Small company entrepreneurs have a plethora of options for reducing their taxable income. In reality, the UK already offers over 1,000 distinct types of tax relief. Don’t worry; there are just 32 methods to save money on taxes in your company. Here are a few simple ways limited company owners might lower their dreaded corporation tax payment at the end of the year.
Employing your spouse or partner
If you pay your spouse or business partner a salary for their employment in the company, you may deduct this cost from your taxable income. Even better, if your spouse earns less than the tax-free threshold, they will not be liable for any taxes on the money they get from you. This is a terrific option to keep more money in the family and possibly free up some money for a summer vacation for the kids.
Dividends of up to £2,000 per year are tax-free for UK taxpayers. Family members who are shareholders in the company may receive this amount without paying taxes. This is a simple technique to get money out of a limited business without paying any personal taxes on the profits. This can only be done if your organisation has a suitable share structure.

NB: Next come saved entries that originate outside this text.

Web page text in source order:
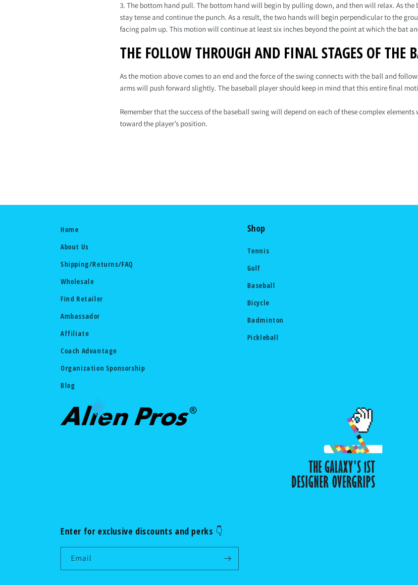
3. The bottom hand pull. The bottom hand will begin by pulling down, and then will relax. As
stay tense and continue the punch. As a result, the two hands will begin perpendicular to the
facing palm up. This motion will continue at least six inches beyond the point at which the bat
THE FOLLOW THROUGH AND FINAL STAGES OF THE
As the motion above comes to an end and the force of the swing connects with the ball and
arms will push forward slightly. The baseball player should keep in mind that this entire final
Remember that the success of the baseball swing will depend on each of these complex
toward the player’s position.
Home
About Us
Shipping/Returns/FAQ
Wholesale
Find Retailer
Ambassador
Affiliate
Coach Advantage
Organization Sponsorship
Blog
Shop
Tennis
Golf
Baseball
Bicycle
Badminton
Pickleball
Enter for exclusive discounts and perks 👇
Email
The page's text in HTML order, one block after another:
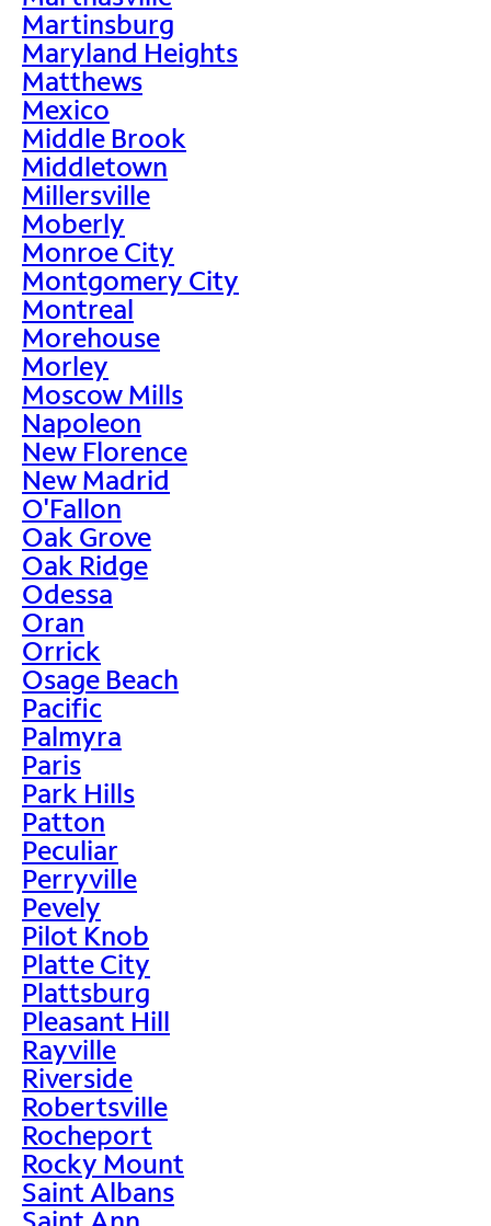
Martinsburg
Maryland Heights
Matthews
Mexico
Middle Brook
Middletown
Millersville
Moberly
Monroe City
Montgomery City
Montreal
Morehouse
Morley
Moscow Mills
Napoleon
New Florence
New Madrid
O'Fallon
Oak Grove
Oak Ridge
Odessa
Oran
Orrick
Osage Beach
Pacific
Palmyra
Paris
Park Hills
Patton
Peculiar
Perryville
Pevely
Pilot Knob
Platte City
Plattsburg
Pleasant Hill
Rayville
Riverside
Robertsville
Rocheport
Rocky Mount
Saint Albans

Gifting shares to family members
Gifting stock might have tax ramifications, but the benefits can outweigh the risks in the long run. Let’s suppose your firm brings in £100,000 each year (we all like round numbers). Because of the higher tax rate in the UK, many of your profits will be subject to your taxation if you are the only shareholder. Dividends may be divided 50/50 if you give half of your stock (or issue new shares to match your own) to an 18-year-old kid, for example. If you earn £50,000 in the UK, you’ll pay no further tax over the basic rate since it’s taxed at the lowest possible rate. Thousands of dollars may be saved in just one year alone for a company owner. However, you must evaluate the long-term consequences of giving up a portion of your firm.
Employing your children
Yes, that’s correct. If your children are at least 13 years old, they can work for you. Working hours are restricted, and you must use them to do tasks for the company. Pay should be at a reasonable commercial rate. If you’re already paying your kids, why not claim the money as a tax deduction?

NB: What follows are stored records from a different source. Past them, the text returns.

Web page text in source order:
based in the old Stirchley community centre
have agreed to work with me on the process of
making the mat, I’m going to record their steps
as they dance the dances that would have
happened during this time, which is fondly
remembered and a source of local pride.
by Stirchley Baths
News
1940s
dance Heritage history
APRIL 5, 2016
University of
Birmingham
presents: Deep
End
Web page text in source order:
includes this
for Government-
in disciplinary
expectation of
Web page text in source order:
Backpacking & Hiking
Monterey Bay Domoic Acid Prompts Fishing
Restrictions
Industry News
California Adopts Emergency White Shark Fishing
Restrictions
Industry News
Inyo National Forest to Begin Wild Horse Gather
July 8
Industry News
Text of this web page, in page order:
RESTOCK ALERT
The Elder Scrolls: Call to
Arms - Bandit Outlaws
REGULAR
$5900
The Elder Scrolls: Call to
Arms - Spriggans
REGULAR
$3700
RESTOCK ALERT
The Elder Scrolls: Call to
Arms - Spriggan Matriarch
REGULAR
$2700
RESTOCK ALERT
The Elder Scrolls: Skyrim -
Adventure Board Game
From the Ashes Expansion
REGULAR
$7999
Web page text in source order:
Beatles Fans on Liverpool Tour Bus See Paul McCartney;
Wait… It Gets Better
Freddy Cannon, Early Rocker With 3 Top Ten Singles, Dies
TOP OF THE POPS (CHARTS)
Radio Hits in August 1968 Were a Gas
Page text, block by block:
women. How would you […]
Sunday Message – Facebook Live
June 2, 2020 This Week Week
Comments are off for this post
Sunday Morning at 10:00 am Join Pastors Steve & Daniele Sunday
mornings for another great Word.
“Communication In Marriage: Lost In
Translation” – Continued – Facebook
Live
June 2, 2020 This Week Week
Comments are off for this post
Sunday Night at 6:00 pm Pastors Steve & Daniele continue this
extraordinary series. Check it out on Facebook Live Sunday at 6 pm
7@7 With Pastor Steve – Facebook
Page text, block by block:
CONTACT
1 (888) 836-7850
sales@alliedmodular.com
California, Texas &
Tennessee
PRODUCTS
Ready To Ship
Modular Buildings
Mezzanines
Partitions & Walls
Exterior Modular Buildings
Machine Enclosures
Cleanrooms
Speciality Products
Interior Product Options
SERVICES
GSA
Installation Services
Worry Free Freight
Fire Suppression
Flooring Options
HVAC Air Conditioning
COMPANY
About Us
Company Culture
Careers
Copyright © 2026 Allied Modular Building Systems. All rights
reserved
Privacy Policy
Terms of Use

Contributing to a registered pension scheme
This is a must-have for those who pay taxes at a higher rate. Contributions to a pension plan are not subject to federal income tax. This implies that higher-rate taxpayers may contribute £10,000 into a pension from their firm tax-free if they give up a little over £5,400 in net income (after corporation tax and higher rate profits tax). The corporation may also deduct this expense and get a tax savings of almost £2,000 by doing so.

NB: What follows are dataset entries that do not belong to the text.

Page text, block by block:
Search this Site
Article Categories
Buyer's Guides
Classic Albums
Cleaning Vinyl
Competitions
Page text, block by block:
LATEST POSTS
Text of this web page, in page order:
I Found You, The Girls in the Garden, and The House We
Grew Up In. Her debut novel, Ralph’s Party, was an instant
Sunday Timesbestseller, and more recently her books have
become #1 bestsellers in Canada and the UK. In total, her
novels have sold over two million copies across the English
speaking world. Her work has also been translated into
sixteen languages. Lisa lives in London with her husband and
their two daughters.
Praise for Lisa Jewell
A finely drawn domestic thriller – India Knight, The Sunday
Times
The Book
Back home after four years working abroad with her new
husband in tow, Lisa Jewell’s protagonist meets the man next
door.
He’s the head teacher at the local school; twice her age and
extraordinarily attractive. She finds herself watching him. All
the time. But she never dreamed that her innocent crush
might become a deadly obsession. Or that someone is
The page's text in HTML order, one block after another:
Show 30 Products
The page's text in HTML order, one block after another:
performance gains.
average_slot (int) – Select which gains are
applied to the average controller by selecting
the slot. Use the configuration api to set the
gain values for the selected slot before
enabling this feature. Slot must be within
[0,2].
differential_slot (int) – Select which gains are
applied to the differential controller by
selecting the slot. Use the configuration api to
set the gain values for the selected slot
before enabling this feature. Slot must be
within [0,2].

Personal assets used in the business
As a business owner, you may be eligible for a tax deduction for employing your assets in the company. Do you, for example, do business entirely on your cell phone and laptop? It is possible to assert something in business if it is true (sometimes only a proportion).
If you hire family members, the company may also cover the cost of their cell phones. Your spouse and children are welcome to join you.
A corporation director may get “trivial benefits” of up to £300 per year. These are non-cash payments for anything that isn’t performance-related. Transaction fees must fall below £50. There is no limit on the number of inconsequential perks provided to workers.